What Is Paroxysmal Atrial Fibrillation?

Paroxysmal AFib

We’ve all heard of atrial fibrillation (AFib) before – there are an abundant amount of commercials on TV discussing the condition and medications that treat AFib, and the news touts various athletes and celebrities with AFib.

While you have heard of AFib, do you know that there are different types of AFib? We’ll discuss the various types of AFib, then we will discuss paroxysmal AFib in greater detail.

The Types of AFib

There are three types of AFib. You may have one type of AFib, but it could change during throughout your disease process. Keep in mind that your cardiologist will design a treatment plan and the plan will be dependent on the type of AFib that you have.

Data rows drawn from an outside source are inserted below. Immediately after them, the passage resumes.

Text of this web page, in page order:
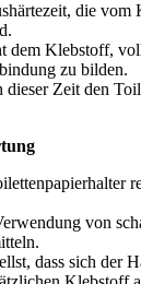
die vom
dem Klebstoff,
zu bilden.
dieser Zeit den
von
dass sich der
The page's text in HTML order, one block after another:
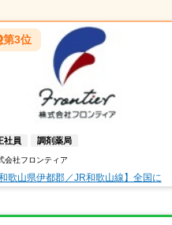
第3位
社員 調剤薬局
会社フロンティア
和歌山県伊都郡／JR和歌山線】全国に
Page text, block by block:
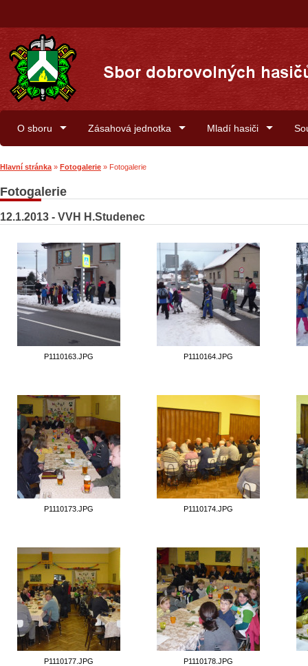
O sboru Zásahová jednotka Mladí hasiči
Hlavní stránka » Fotogalerie » Fotogalerie
Fotogalerie
12.1.2013 - VVH H.Studenec
P1110163.JPG P1110164.JPG
P1110173.JPG P1110174.JPG
P1110177.JPG P1110178.JPG
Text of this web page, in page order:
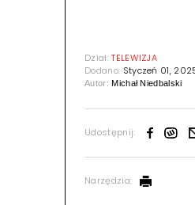
Dział:TELEWIZJA
Dodano: Styczeń 01,
Autor:Michał Niedbalski
Udostępnij:
Narzędzia:
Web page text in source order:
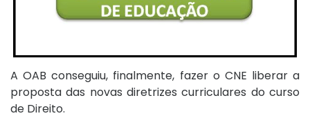
A OAB conseguiu, finalmente, fazer o CNE liberar a
proposta das novas diretrizes curriculares do curso
de Direito.
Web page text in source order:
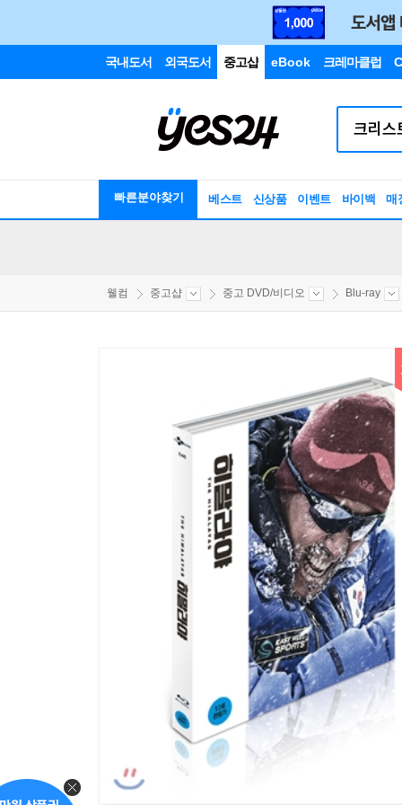
국내도서 외국도서 중고샵 eBook 크레마클럽
빠른분야찾기 베스트 신상품 이벤트 바이백 매
웰컴 중고샵 중고 DVD/비디오 Blu-ray
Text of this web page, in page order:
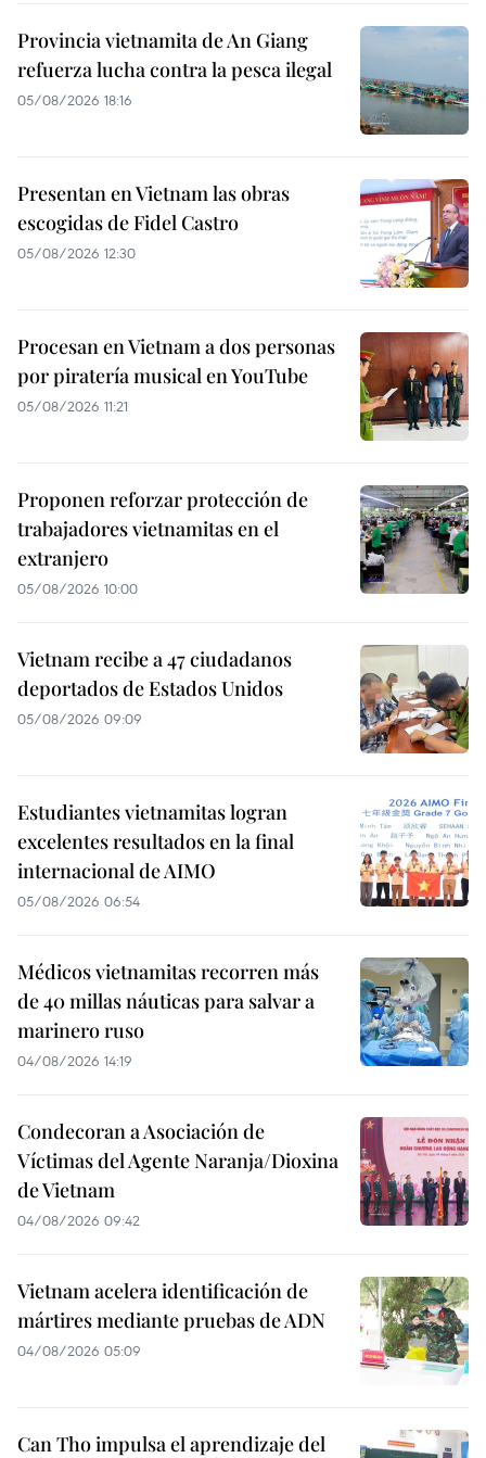
Provincia vietnamita de An Giang
refuerza lucha contra la pesca ilegal
05/08/2026 18:16
Presentan en Vietnam las obras
escogidas de Fidel Castro
05/08/2026 12:30
Procesan en Vietnam a dos personas
por piratería musical en YouTube
05/08/2026 11:21
Proponen reforzar protección de
trabajadores vietnamitas en el
extranjero
05/08/2026 10:00
Vietnam recibe a 47 ciudadanos
deportados de Estados Unidos
05/08/2026 09:09
Estudiantes vietnamitas logran
excelentes resultados en la final
internacional de AIMO
05/08/2026 06:54
Médicos vietnamitas recorren más
de 40 millas náuticas para salvar a
marinero ruso
04/08/2026 14:19
Condecoran a Asociación de
Víctimas del Agente Naranja/Dioxina
de Vietnam
04/08/2026 09:42
Vietnam acelera identificación de
mártires mediante pruebas de ADN
04/08/2026 05:09
Can Tho impulsa el aprendizaje del
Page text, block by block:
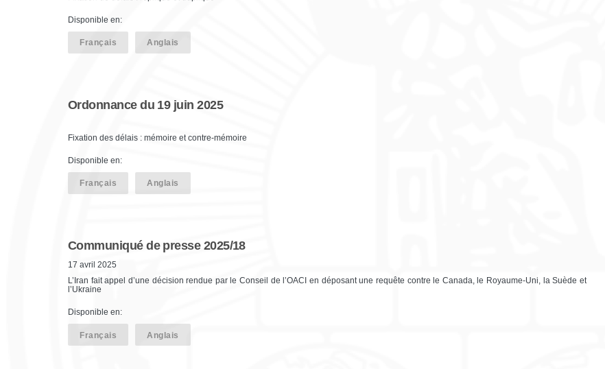
Disponible en:
Français Anglais
Ordonnance du 19 juin 2025
Fixation des délais : mémoire et contre-mémoire
Disponible en:
Français Anglais
Communiqué de presse 2025/18
17 avril 2025
L’Iran fait appel d’une décision rendue par le Conseil de l’OACI en déposant une requête contre le Canada, le Royaume-Uni, la Suède et
l’Ukraine
Disponible en:
Français Anglais
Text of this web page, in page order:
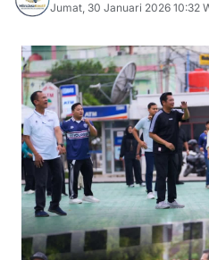
Jumat, 30 Januari 2026 10:32
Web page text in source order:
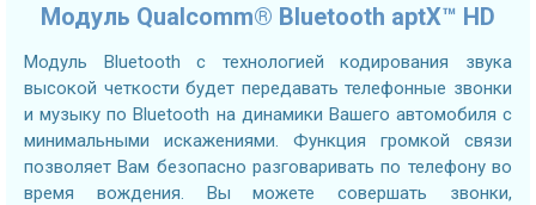
Модуль Qualcomm® Bluetooth aptX™ HD
Модуль Bluetooth с технологией кодирования звука
высокой четкости будет передавать телефонные звонки
и музыку по Bluetooth на динамики Вашего автомобиля с
минимальными искажениями. Функция громкой связи
позволяет Вам безопасно разговаривать по телефону во
время вождения. Вы можете совершать звонки,
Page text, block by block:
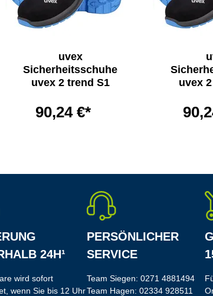
uvex
Sicherheitsschuhe
uvex 2 trend S1
90,24 €*
uvex
24H¹
wird sofort
wenn Sie bis 12 Uhr
PERSÖNLICHER
SERVICE
Team Siegen: 0271 4881494
Team Hagen: 02334 928511
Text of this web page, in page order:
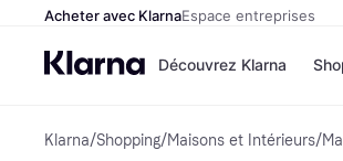
Acheter avec KlarnaEspace entreprises
Découvrez Klarna
Klarna/Shopping/Maisons et Intérieurs/
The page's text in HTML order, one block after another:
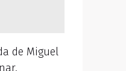
de Miguel
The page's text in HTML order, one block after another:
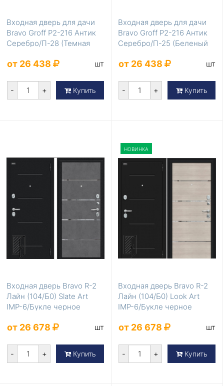
Входная дверь для дачи
Bravo Groff Р2-216 Антик
Серебро/П-28 (Темная
от 26 438 шт
- + Купить
Входная дверь для дачи
Bravo Groff Р2-216 Антик
Серебро/П-25 (Беленый
от 26 438 шт
- + Купить
Входная дверь Bravo R-2
Лайн (104/Б0) Slate Art
IMP-6/Букле черное
от 26 678 шт
- + Купить
НОВИНКА
Входная дверь Bravo R-2
Лайн (104/Б0) Look Art
IMP-6/Букле черное
от 26 678 шт
- + Купить
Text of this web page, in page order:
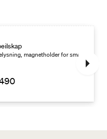
magnetholder for småting og
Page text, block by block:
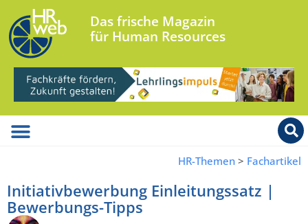
Das frische Magazin
für Human Resources
HR-Themen > Fachartikel
Initiativbewerbung Einleitungssatz |
Bewerbungs-Tipps
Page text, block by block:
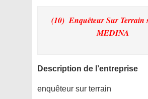
(10) Enquêteur Sur Terrain
MEDINA
Description de l’entreprise
enquêteur sur terrain
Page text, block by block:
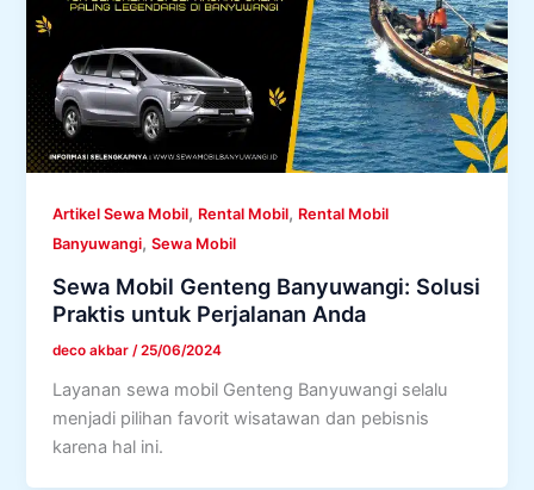
Artikel Sewa Mobil, Rental Mobil, Rental Mobil
Banyuwangi,Sewa Mobil
Sewa Mobil Genteng Banyuwangi: Solusi
Praktis untuk Perjalanan Anda
deco akbar/25/06/2024
Layanan sewa mobil Genteng Banyuwangi selalu
menjadi pilihan favorit wisatawan dan pebisnis
karena hal ini.
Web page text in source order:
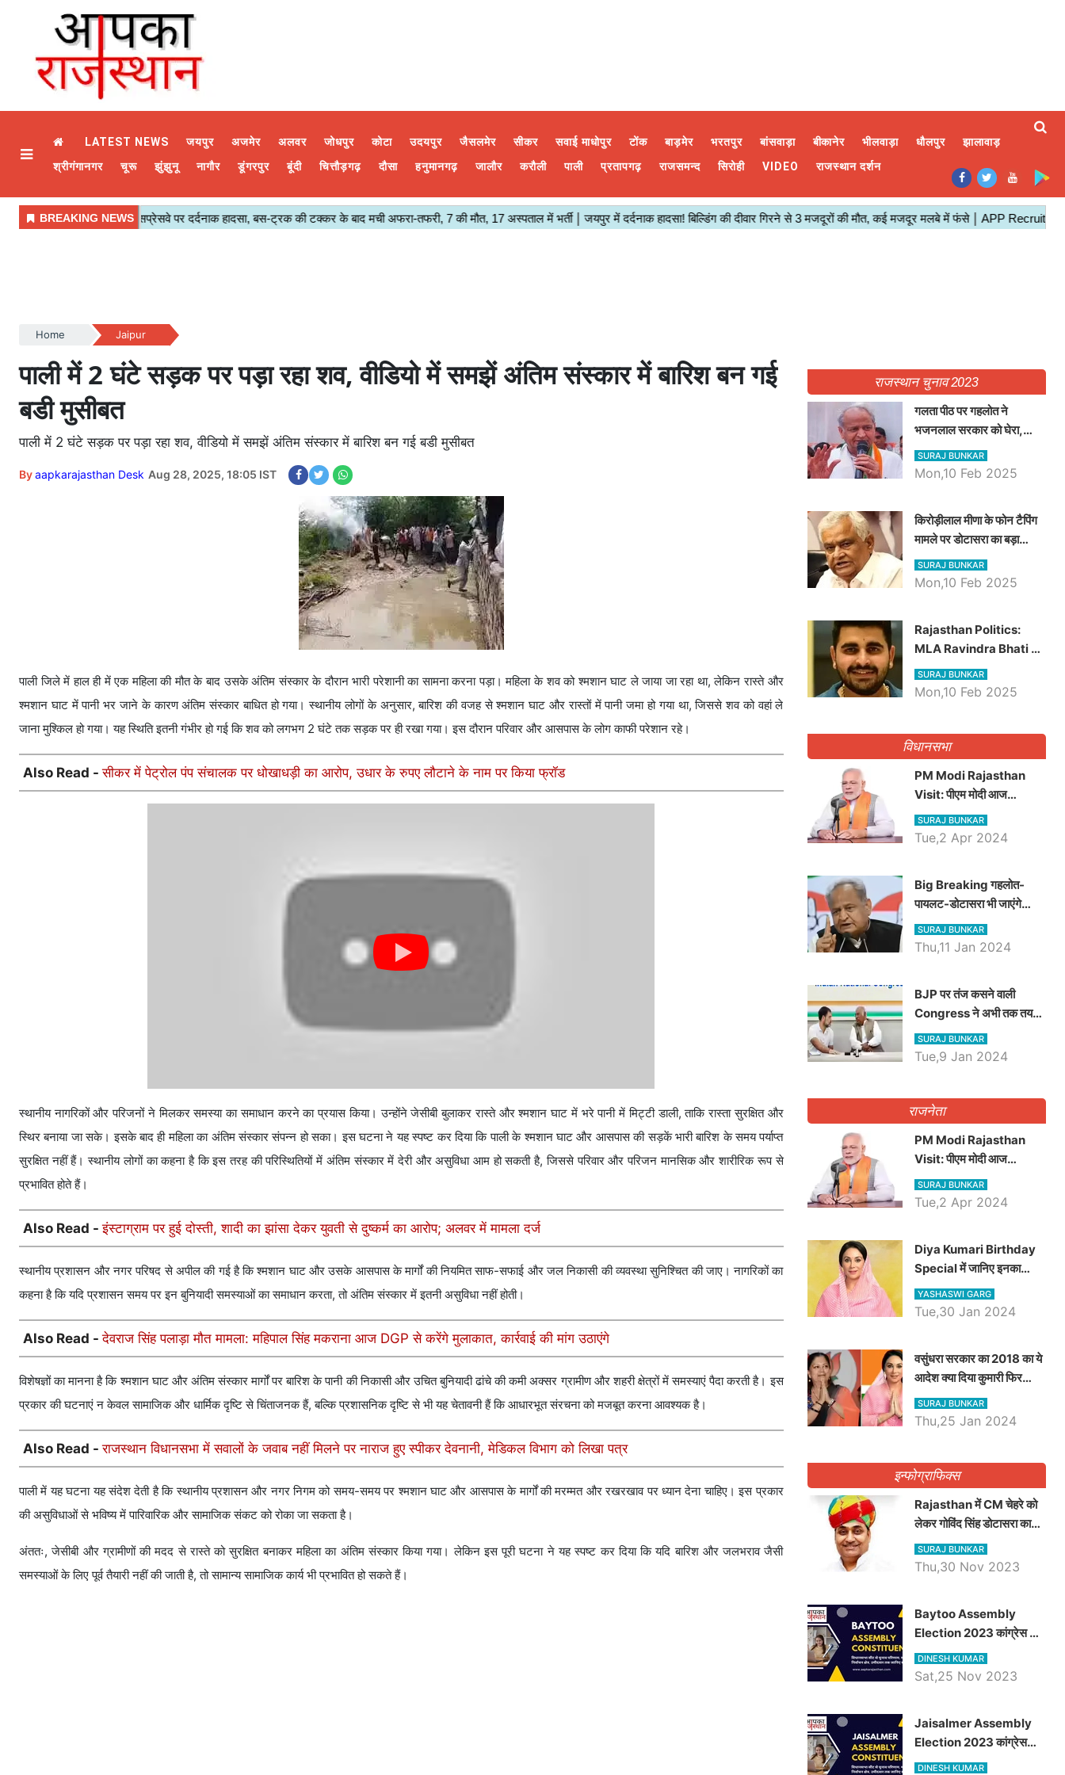
LATEST NEWS जयपुर अजमेर अलवर जोधपुर कोटा उदयपुर जैसलमेर सीकर सवाई माधोपुर टोंक बाड़मेर भरतपुर बांसवाड़ा बीकानेर भीलवाड़ा धौलपुर
झालावाड़
श्रीगंगानगर
चूरू झुंझुनू नागौर डूंगरपुर बूंदी चित्तौड़गढ़ दौसा हनुमानगढ़ जालौर करौली पाली प्रतापगढ़ राजसमन्द सिरोही VIDEO राजस्थान दर्शन
Home Jaipur
पाली में 2 घंटे सड़क पर पड़ा रहा शव, वीडियो में समझें अंतिम संस्कार में बारिश बन गई
बडी मुसीबत
पाली में 2 घंटे सड़क पर पड़ा रहा शव, वीडियो में समझें अंतिम संस्कार में बारिश बन गई बडी मुसीबत
Byaapkarajasthan Desk Aug 28, 2025, 18:05 IST
पाली जिले में हाल ही में एक महिला की मौत के बाद उसके अंतिम संस्कार के दौरान भारी परेशानी का सामना करना पड़ा। महिला के शव को श्मशान घाट ले जाया जा रहा था, लेकिन रास्ते और
श्मशान घाट में पानी भर जाने के कारण अंतिम संस्कार बाधित हो गया। स्थानीय लोगों के अनुसार, बारिश की वजह से श्मशान घाट और रास्तों में पानी जमा हो गया था, जिससे शव को वहां ले
जाना मुश्किल हो गया। यह स्थिति इतनी गंभीर हो गई कि शव को लगभग 2 घंटे तक सड़क पर ही रखा गया। इस दौरान परिवार और आसपास के लोग काफी परेशान रहे।
Also Read -सीकर में पेट्रोल पंप संचालक पर धोखाधड़ी का आरोप, उधार के रुपए लौटाने के नाम पर किया फ्रॉड
स्थानीय नागरिकों और परिजनों ने मिलकर समस्या का समाधान करने का प्रयास किया। उन्होंने जेसीबी बुलाकर रास्ते और श्मशान घाट में भरे पानी में मिट्टी डाली, ताकि रास्ता सुरक्षित और
स्थिर बनाया जा सके। इसके बाद ही महिला का अंतिम संस्कार संपन्न हो सका। इस घटना ने यह स्पष्ट कर दिया कि पाली के श्मशान घाट और आसपास की सड़कें भारी बारिश के समय पर्याप्त
सुरक्षित नहीं हैं। स्थानीय लोगों का कहना है कि इस तरह की परिस्थितियों में अंतिम संस्कार में देरी और असुविधा आम हो सकती है, जिससे परिवार और परिजन मानसिक और शारीरिक रूप से
प्रभावित होते हैं।
Also Read -इंस्टाग्राम पर हुई दोस्ती, शादी का झांसा देकर युवती से दुष्कर्म का आरोप; अलवर में मामला दर्ज
स्थानीय प्रशासन और नगर परिषद से अपील की गई है कि श्मशान घाट और उसके आसपास के मार्गों की नियमित साफ-सफाई और जल निकासी की व्यवस्था सुनिश्चित की जाए। नागरिकों का
कहना है कि यदि प्रशासन समय पर इन बुनियादी समस्याओं का समाधान करता, तो अंतिम संस्कार में इतनी असुविधा नहीं होती।
Also Read -देवराज सिंह पलाड़ा मौत मामला: महिपाल सिंह मकराना आज DGP से करेंगे मुलाकात, कार्रवाई की मांग उठाएंगे
विशेषज्ञों का मानना है कि श्मशान घाट और अंतिम संस्कार मार्गों पर बारिश के पानी की निकासी और उचित बुनियादी ढांचे की कमी अक्सर ग्रामीण और शहरी क्षेत्रों में समस्याएं पैदा करती है। इस
प्रकार की घटनाएं न केवल सामाजिक और धार्मिक दृष्टि से चिंताजनक हैं, बल्कि प्रशासनिक दृष्टि से भी यह चेतावनी हैं कि आधारभूत संरचना को मजबूत करना आवश्यक है।
Also Read -राजस्थान विधानसभा में सवालों के जवाब नहीं मिलने पर नाराज हुए स्पीकर देवनानी, मेडिकल विभाग को लिखा पत्र
पाली में यह घटना यह संदेश देती है कि स्थानीय प्रशासन और नगर निगम को समय-समय पर श्मशान घाट और आसपास के मार्गों की मरम्मत और रखरखाव पर ध्यान देना चाहिए। इस प्रकार
की असुविधाओं से भविष्य में पारिवारिक और सामाजिक संकट को रोका जा सकता है।
अंततः, जेसीबी और ग्रामीणों की मदद से रास्ते को सुरक्षित बनाकर महिला का अंतिम संस्कार किया गया। लेकिन इस पूरी घटना ने यह स्पष्ट कर दिया कि यदि बारिश और जलभराव जैसी
समस्याओं के लिए पूर्व तैयारी नहीं की जाती है, तो सामान्य सामाजिक कार्य भी प्रभावित हो सकते हैं।
राजस्थान चुनाव 2023
गलता पीठ पर गहलोत ने
भजनलाल सरकार को घेरा,
Video में देखें अब तक बड़ी
खबरें
SURAJ BUNKAR
Mon,10 Feb 2025
किरोड़ीलाल मीणा के फोन टैपिंग
मामले पर डोटासरा का बड़ा
आरोप, वीडियो में देखें AZ बड़ी
खबरें
SURAJ BUNKAR
Mon,10 Feb 2025
Rajasthan Politics:
MLA Ravindra Bhati ने
प्रदेश की शिक्षा व्यवस्था पर
उठाए सवाल, Madan
SURAJ BUNKAR
Mon,10 Feb 2025
विधानसभा
PM Modi Rajasthan
Visit: पीएम मोदी आज
राजस्थान में कोटपूतली में करेंगे
विशाल रैली, एक सभा से 8 सीटों
SURAJ BUNKAR
Tue,2 Apr 2024
Big Breaking गहलोत-
पायलट-डोटासरा भी जाएंगे
अयोध्या, करेंगे रामलला के दर्शन
SURAJ BUNKAR
Thu,11 Jan 2024
BJP पर तंज कसने वाली
Congress ने अभी तक तय
नहीं किया नेता प्रतिपक्ष, जानें
कौन होगा दावेदार
SURAJ BUNKAR
Tue,9 Jan 2024
राजनेता
PM Modi Rajasthan
Visit: पीएम मोदी आज
राजस्थान में कोटपूतली में करेंगे
विशाल रैली, एक सभा से 8 सीटों
SURAJ BUNKAR
Tue,2 Apr 2024
Diya Kumari Birthday
Special में जानिए इनका
राजकुमारी से राजस्थान की
डिप्टी सीएम बनने तक का सफर,
YASHASWI GARG
Tue,30 Jan 2024
वसुंधरा सरकार का 2018 का ये
आदेश क्या दिया कुमारी फिर
करेंगी लागू? कांग्रेस सरकार ने
किया था निरस्त
SURAJ BUNKAR
Thu,25 Jan 2024
इन्फोग्राफिक्स
Rajasthan में CM चेहरे को
लेकर गोविंद सिंह डोटासरा का
बड़ा बयान आया सामने, जानें
विचार
SURAJ BUNKAR
Thu,30 Nov 2023
Baytoo Assembly
Election 2023 कांग्रेस से
हरीश चौधरी तो बालाराम मुंड होंगे
भाजपा उम्मीदवार, जानिये बायतू
DINESH KUMAR
Sat,25 Nov 2023
​​​​​​​Jaisalmer Assembly
Election 2023 कांग्रेस
रूपा राम मेघवाल तो छोटु सिंह
DINESH KUMAR

The three types of AFib are as follows:

  1. Paroxysmal AFib: often called “holiday heart syndrome," paroxysmal AFib, paroxysmal AFib is when your heart goes into AFib and back into sinus rhythm for less than a week.
  2. Persistent AFib: this type of AFib lasts longer than a week; it may go away on its own, but it may require treatment or medication to convert the rhythm back into a sinus rhythm.
  3. Permanent AFib: this type of AFib is not corrected by treatments and often requires long-standing medications to control the heart rate and lower stroke risk.

If your AFib lasts longer than a year, it is considered long-standing AFib. If a heart valve issue causes your AFib, it is called valvular AFib.

Causes of Paroxysmal AFib

The exact cause of AFib, in general, is unknown. It can be even harder to pinpoint a cause for paroxysmal AFib because the abnormal heart rhythm comes and goes.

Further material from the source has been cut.